--- What is required ---
Could you copy the data that follows exactly as written, but drop the pictures?

Stored data:
+===+
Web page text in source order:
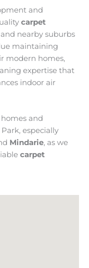
and
carpet
nearby suburbs
maintaining
modern homes,
expertise that
indoor air
homes and
especially
Mindarie, as we
carpet
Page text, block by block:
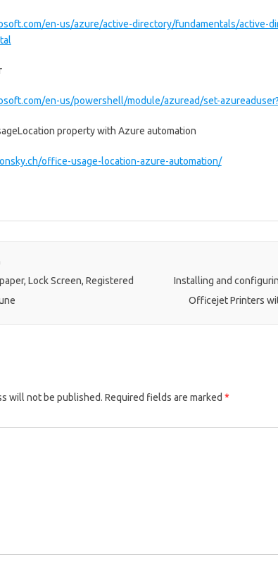
en-us/azure/active-directory/fundamentals/active-
en-us/powershell/module/azuread/set-
property with Azure automation
office-usage-location-azure-automation/
Lock Screen, Registered
Installing and
Officejet Printers
will not be published. Required fields are marked *
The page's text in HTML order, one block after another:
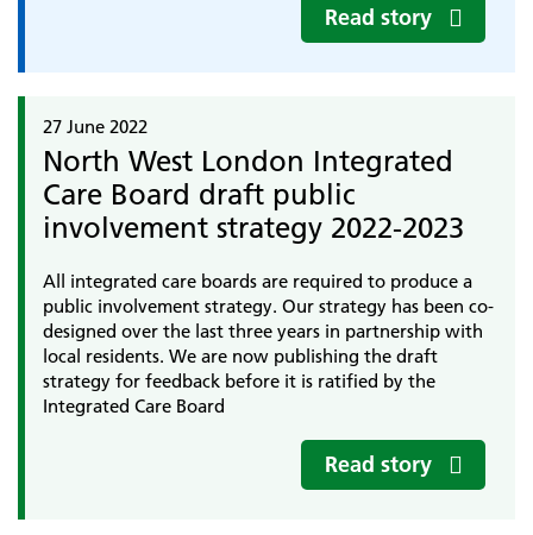
Read story
27 June 2022
North West London Integrated
Care Board draft public
involvement strategy 2022-2023
All integrated care boards are required to produce a
public involvement strategy. Our strategy has been co-
designed over the last three years in partnership with
local residents. We are now publishing the draft
strategy for feedback before it is ratified by the
Integrated Care Board
Read story
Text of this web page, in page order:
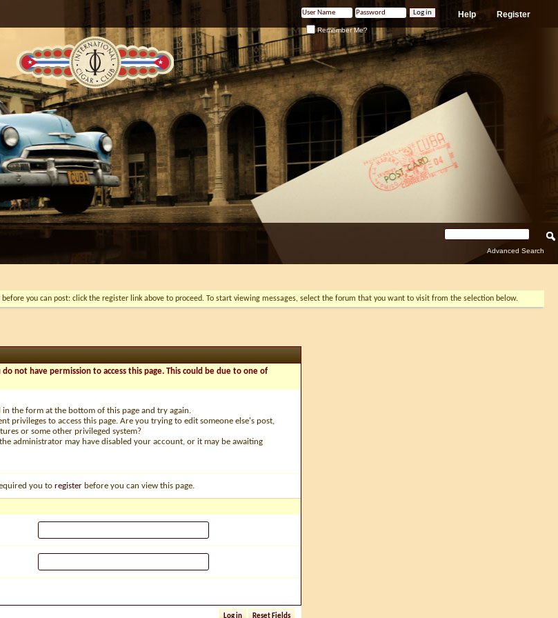
Register
Help
Remember Me?
Advanced Search
before you can post: click the register link above to proceed. To start viewing messages, select the forum that you want to visit from the selection below.
not have permission to access this page. This could be due to one of
in the form at the bottom of this page and try again.
privileges to access this page. Are you trying to edit someone else's post,
or some other privileged system?
administrator may have disabled your account, or it may be awaiting
you to register before you can view this page.
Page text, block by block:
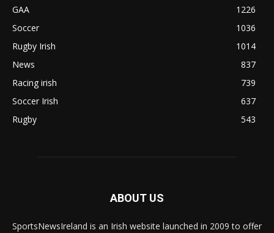
GAA
1226
Soccer
1036
Rugby Irish
1014
News
837
Racing irish
739
Soccer Irish
637
Rugby
543
ABOUT US
SportsNewsIreland is an Irish website launched in 2009 to offer
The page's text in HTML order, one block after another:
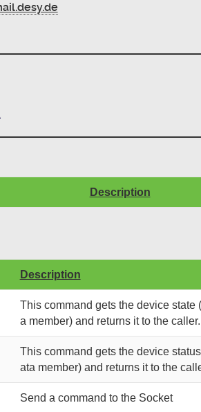
Description
Description
This command gets the device state
a member) and returns it to the caller.
This command gets the device
ata member) and returns it to the
Send a command to the Socket
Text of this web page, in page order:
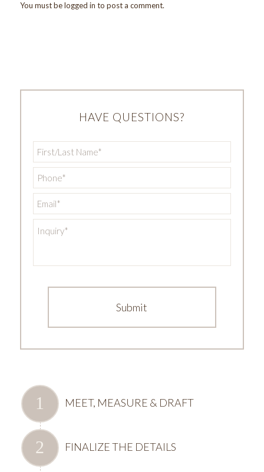
You must belogged in to post a comment.
HAVE QUESTIONS?
Name *
*
*
MEET, MEASURE & DRAFT
FINALIZE THE DETAILS
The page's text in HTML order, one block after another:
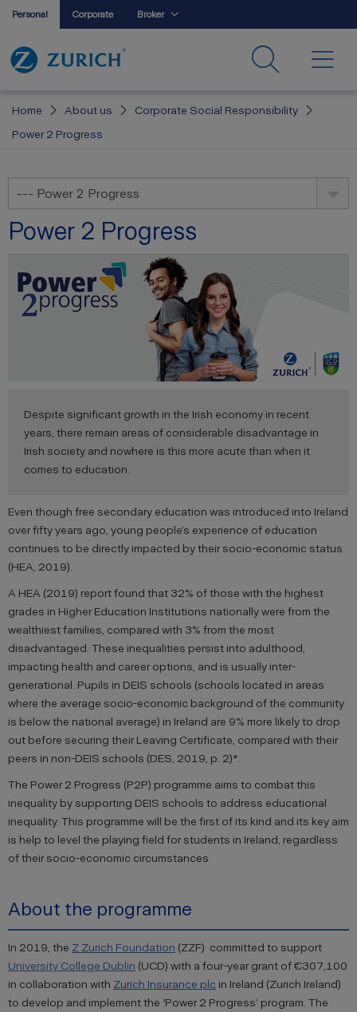
Personal Corporate Broker
Home About us
Corporate Social Responsibility
Power 2 Progress
--- Power 2 Progress
Power 2 Progress
Despite significant growth in the Irish economy in recent
years, there remain areas of considerable disadvantage in
Irish society and nowhere is this more acute than when it
comes to education.
Even though free secondary education was introduced into Ireland
over fifty years ago, young people’s experience of education
continues to be directly impacted by their socio-economic status
(HEA, 2019).
A HEA (2019) report found that 32% of those with the highest
grades in Higher Education Institutions nationally were from the
wealthiest families, compared with 3% from the most
disadvantaged. These inequalities persist into adulthood,
impacting health and career options, and is usually inter-
generational. Pupils in DEIS schools (schools located in areas
where the average socio-economic background of the community
is below the national average) in Ireland are 9% more likely to drop
out before securing their Leaving Certificate, compared with their
peers in non-DEIS schools (DES, 2019, p. 2)*.
The Power 2 Progress (P2P) programme aims to combat this
inequality by supporting DEIS schools to address educational
inequality. This programme will be the first of its kind and its key aim
is help to level the playing field for students in Ireland, regardless
of their socio-economic circumstances.
About the programme
In 2019, the Z Zurich Foundation (ZZF) committed to support
University College Dublin (UCD) with a four-year grant of €307,100
in collaboration with Zurich Insurance plc in Ireland (Zurich Ireland)
to develop and implement the ‘Power 2 Progress’ program. The
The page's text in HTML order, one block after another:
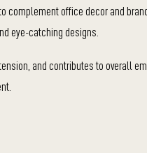
complement office decor and
eye-catching designs.
and contributes to overall
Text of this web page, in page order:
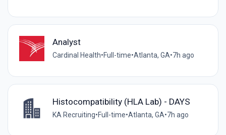
Analyst
Cardinal Health•Full-time•Atlanta, GA•7h ago
Histocompatibility (HLA Lab) - DAYS
KA Recruiting•Full-time•Atlanta, GA•7h ago
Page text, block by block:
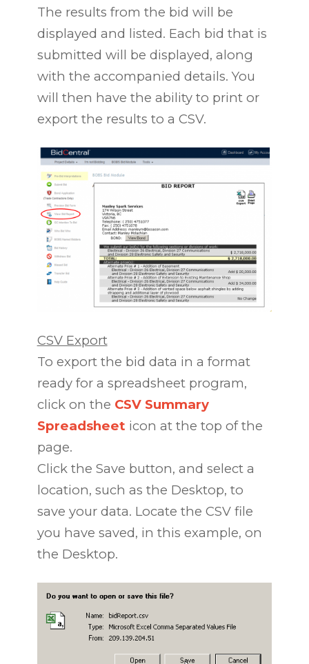
The results from the bid will be
displayed and listed. Each bid that is
submitted will be displayed, along
with the accompanied details. You
will then have the ability to print or
export the results to a CSV.
CSV Export
To export the bid data in a format
ready for a spreadsheet program,
click on the CSV Summary
Spreadsheet icon at the top of the
page.
Click the Save button, and select a
location, such as the Desktop, to
save your data. Locate the CSV file
you have saved, in this example, on
the Desktop.
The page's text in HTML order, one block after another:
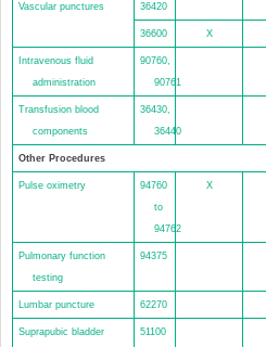
Vascular punctures 36420
36600 X
Intravenous fluid
administration
90760,
90761
Transfusion blood
components
36430,
36440
Other Procedures
Pulse oximetry
94760
to
94762
X
Pulmonary function
testing
94375
Lumbar puncture 62270
Suprapubic bladder
51100
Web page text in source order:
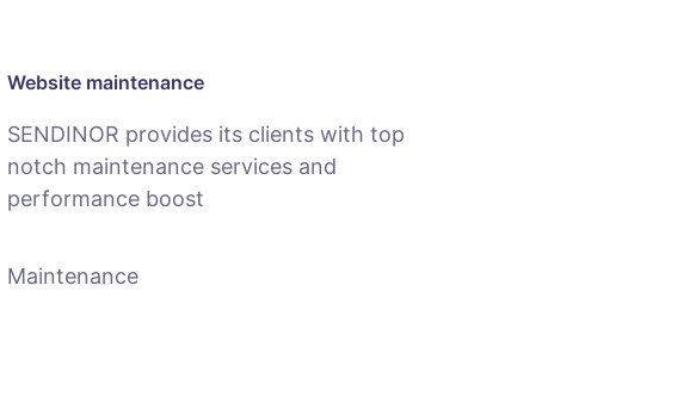
Website maintenance
SENDINOR provides its clients with top
notch maintenance services and
performance boost
Maintenance
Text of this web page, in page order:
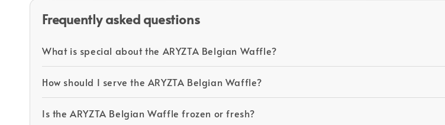
Frequently asked questions
What is special about the ARYZTA Belgian Waffle?
How should I serve the ARYZTA Belgian Waffle?
Is the ARYZTA Belgian Waffle frozen or fresh?
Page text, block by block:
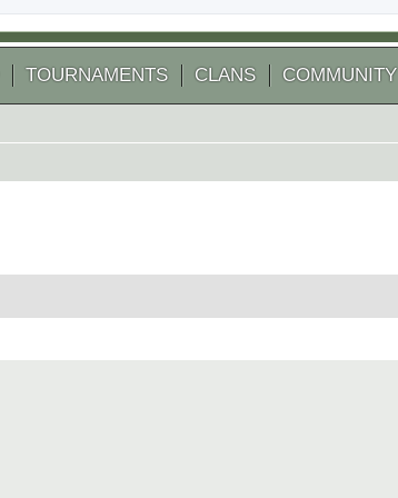
TOURNAMENTS CLANS COMMUNITY
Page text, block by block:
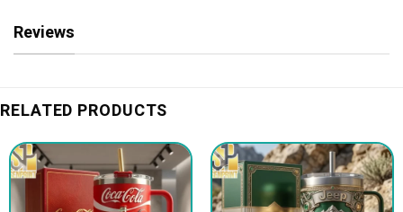
Reviews
RELATED PRODUCTS
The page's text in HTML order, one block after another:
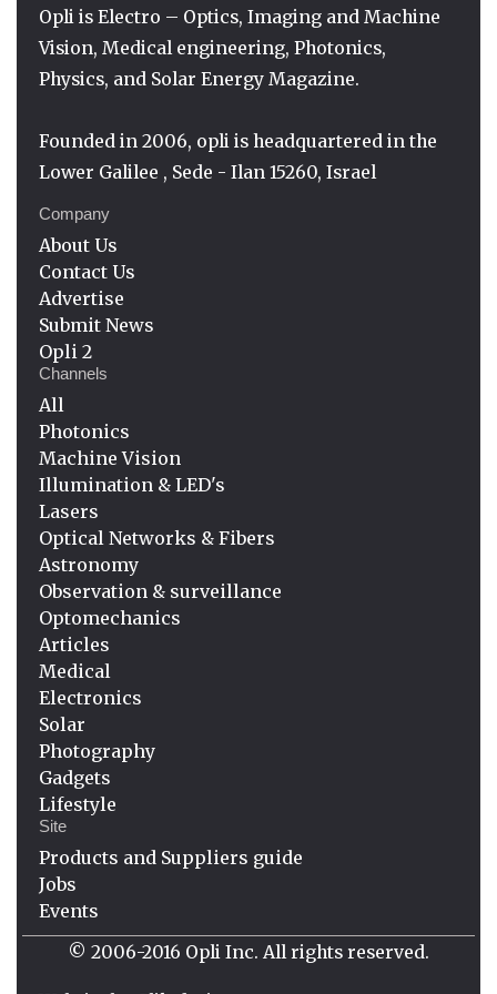
Opli is Electro – Optics, Imaging and Machine
Vision, Medical engineering, Photonics,
Physics, and Solar Energy Magazine.
Founded in 2006, opli is headquartered in the
Lower Galilee , Sede - Ilan 15260, Israel
Company
About Us
Contact Us
Advertise
Submit News
Opli 2
Channels
All
Photonics
Machine Vision
Illumination & LED's
Lasers
Optical Networks & Fibers
Astronomy
Observation & surveillance
Optomechanics
Articles
Medical
Electronics
Solar
Photography
Gadgets
Lifestyle
Site
Products and Suppliers guide
Jobs
Events
© 2006-2016 Opli Inc. All rights reserved.
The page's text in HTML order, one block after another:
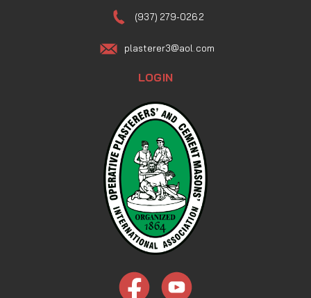
(937) 279-0262
plasterer3@aol.com
LOGIN
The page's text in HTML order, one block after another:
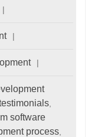
,
software
process
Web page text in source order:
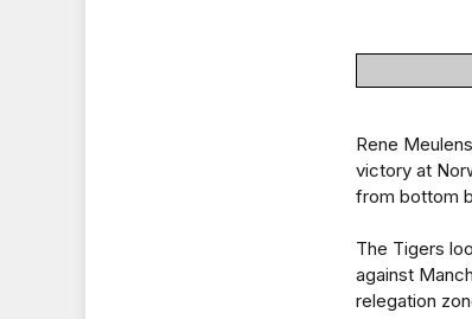
Rene
victory at
from bottom
The Tigers
against
relegation
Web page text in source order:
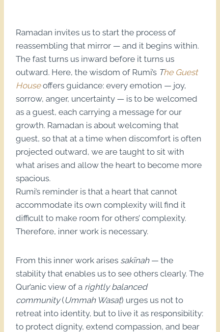
Ramadan invites us to start the process of
reassembling that mirror — and it begins within.
The fast turns us inward before it turns us
outward. Here, the wisdom of Rumi’s The Guest
Houseoffers guidance: every emotion — joy,
sorrow, anger, uncertainty — is to be welcomed
as a guest, each carrying a message for our
growth. Ramadan is about welcoming that
guest, so that at a time when discomfort is often
projected outward, we are taught to sit with
what arises and allow the heart to become more
spacious.
Rumi’s reminder is that a heart that cannot
accommodate its own complexity will find it
difficult to make room for others’ complexity.
Therefore, inner work is necessary.
From this inner work arises sakīnah— the
stability that enables us to see others clearly. The
Qur’anic view of a rightly balanced
community(Ummah Wasaṭ) urges us not to
retreat into identity, but to live it as responsibility:
to protect dignity, extend compassion, and bear
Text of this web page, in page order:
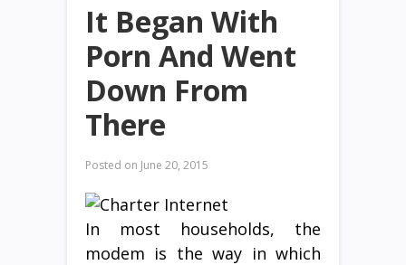
It Began With
Porn And Went
Down From
There
Posted on June 20, 2015
In most households, the
modem is the way in which
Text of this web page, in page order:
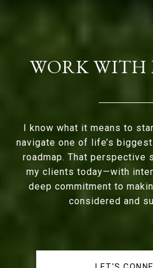
WORK
I know what it means to
navigate one of life’s
roadmap. That perspective
my clients today—with
deep commitment to
considered and
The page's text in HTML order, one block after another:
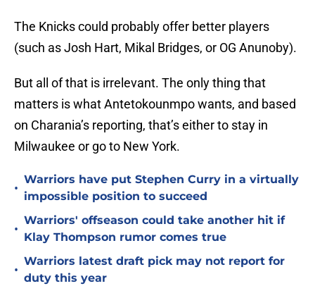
+===+
--- Result of the exercise ---
Web page text in source order:
and
carpet
nearby suburbs
maintaining
modern homes,
expertise that
indoor air
homes and
especially
Mindarie, as we
carpet
Page text, block by block:
en-us/azure/active-directory/fundamentals/active-
en-us/powershell/module/azuread/set-
property with Azure automation
office-usage-location-azure-automation/
Lock Screen, Registered
Installing and
Officejet Printers
will not be published. Required fields are marked *
The page's text in HTML order, one block after another:
Read story
27 June 2022
North West London Integrated
Care Board draft public
involvement strategy 2022-2023
All integrated care boards are required to produce a
public involvement strategy. Our strategy has been co-
designed over the last three years in partnership with
local residents. We are now publishing the draft
strategy for feedback before it is ratified by the
Integrated Care Board
Read story
Text of this web page, in page order:
Register
Help
Remember Me?
Advanced Search
before you can post: click the register link above to proceed. To start viewing messages, select the forum that you want to visit from the selection below.
not have permission to access this page. This could be due to one of
in the form at the bottom of this page and try again.
privileges to access this page. Are you trying to edit someone else's post,
or some other privileged system?
administrator may have disabled your account, or it may be awaiting
you to register before you can view this page.
Page text, block by block:
GAA
1226
Soccer
1036
Rugby Irish
1014
News
837
Racing irish
739
Soccer Irish
637
Rugby
543
ABOUT US
SportsNewsIreland is an Irish website launched in 2009 to offer
The page's text in HTML order, one block after another:
Description
Description
This command gets the device state
a member) and returns it to the caller.
This command gets the device
ata member) and returns it to the
Send a command to the Socket
Text of this web page, in page order:
You must belogged in to post a comment.
HAVE QUESTIONS?
Name *
*
*
MEET, MEASURE & DRAFT
FINALIZE THE DETAILS
The page's text in HTML order, one block after another:
Personal Corporate Broker
Home About us
Corporate Social Responsibility
Power 2 Progress
--- Power 2 Progress
Power 2 Progress
Despite significant growth in the Irish economy in recent
years, there remain areas of considerable disadvantage in
Irish society and nowhere is this more acute than when it
comes to education.
Even though free secondary education was introduced into Ireland
over fifty years ago, young people’s experience of education
continues to be directly impacted by their socio-economic status
(HEA, 2019).
A HEA (2019) report found that 32% of those with the highest
grades in Higher Education Institutions nationally were from the
wealthiest families, compared with 3% from the most
disadvantaged. These inequalities persist into adulthood,
impacting health and career options, and is usually inter-
generational. Pupils in DEIS schools (schools located in areas
where the average socio-economic background of the community
is below the national average) in Ireland are 9% more likely to drop
out before securing their Leaving Certificate, compared with their
peers in non-DEIS schools (DES, 2019, p. 2)*.
The Power 2 Progress (P2P) programme aims to combat this
inequality by supporting DEIS schools to address educational
inequality. This programme will be the first of its kind and its key aim
is help to level the playing field for students in Ireland, regardless
of their socio-economic circumstances.
About the programme
In 2019, the Z Zurich Foundation (ZZF) committed to support
University College Dublin (UCD) with a four-year grant of €307,100
in collaboration with Zurich Insurance plc in Ireland (Zurich Ireland)
to develop and implement the ‘Power 2 Progress’ program. The
The page's text in HTML order, one block after another:
complement office decor and
eye-catching designs.
and contributes to overall
Text of this web page, in page order:
Analyst
Cardinal Health•Full-time•Atlanta, GA•7h ago
Histocompatibility (HLA Lab) - DAYS
KA Recruiting•Full-time•Atlanta, GA•7h ago
Page text, block by block:
The results from the bid will be
displayed and listed. Each bid that is
submitted will be displayed, along
with the accompanied details. You
will then have the ability to print or
export the results to a CSV.
CSV Export
To export the bid data in a format
ready for a spreadsheet program,
click on the CSV Summary
Spreadsheet icon at the top of the
page.
Click the Save button, and select a
location, such as the Desktop, to
save your data. Locate the CSV file
you have saved, in this example, on
the Desktop.
The page's text in HTML order, one block after another:
Vascular punctures 36420
36600 X
Intravenous fluid
administration
90760,
90761
Transfusion blood
components
36430,
36440
Other Procedures
Pulse oximetry
94760
to
94762
X
Pulmonary function
testing
94375
Lumbar puncture 62270
Suprapubic bladder
51100
Web page text in source order:
Website maintenance
SENDINOR provides its clients with top
notch maintenance services and
performance boost
Maintenance
Text of this web page, in page order:
Frequently asked questions
What is special about the ARYZTA Belgian Waffle?
How should I serve the ARYZTA Belgian Waffle?
Is the ARYZTA Belgian Waffle frozen or fresh?
Page text, block by block:
TOURNAMENTS CLANS COMMUNITY
Page text, block by block:
Reviews
RELATED PRODUCTS
The page's text in HTML order, one block after another:
Opli is Electro – Optics, Imaging and Machine
Vision, Medical engineering, Photonics,
Physics, and Solar Energy Magazine.
Founded in 2006, opli is headquartered in the
Lower Galilee , Sede - Ilan 15260, Israel
Company
About Us
Contact Us
Advertise
Submit News
Opli 2
Channels
All
Photonics
Machine Vision
Illumination & LED's
Lasers
Optical Networks & Fibers
Astronomy
Observation & surveillance
Optomechanics
Articles
Medical
Electronics
Solar
Photography
Gadgets
Lifestyle
Site
Products and Suppliers guide
Jobs
Events
© 2006-2016 Opli Inc. All rights reserved.
The page's text in HTML order, one block after another:
(937) 279-0262
plasterer3@aol.com
LOGIN
The page's text in HTML order, one block after another:
,
software
process
Web page text in source order:
Rene
victory at
from bottom
The Tigers
against
relegation
Web page text in source order:
Ramadan invites us to start the process of
reassembling that mirror — and it begins within.
The fast turns us inward before it turns us
outward. Here, the wisdom of Rumi’s The Guest
Houseoffers guidance: every emotion — joy,
sorrow, anger, uncertainty — is to be welcomed
as a guest, each carrying a message for our
growth. Ramadan is about welcoming that
guest, so that at a time when discomfort is often
projected outward, we are taught to sit with
what arises and allow the heart to become more
spacious.
Rumi’s reminder is that a heart that cannot
accommodate its own complexity will find it
difficult to make room for others’ complexity.
Therefore, inner work is necessary.
From this inner work arises sakīnah— the
stability that enables us to see others clearly. The
Qur’anic view of a rightly balanced
community(Ummah Wasaṭ) urges us not to
retreat into identity, but to live it as responsibility:
to protect dignity, extend compassion, and bear
Text of this web page, in page order:
It Began With
Porn And Went
Down From
There
Posted on June 20, 2015
In most households, the
modem is the way in which
Text of this web page, in page order:
WORK
I know what it means to
navigate one of life’s
roadmap. That perspective
my clients today—with
deep commitment to
considered and
The page's text in HTML order, one block after another:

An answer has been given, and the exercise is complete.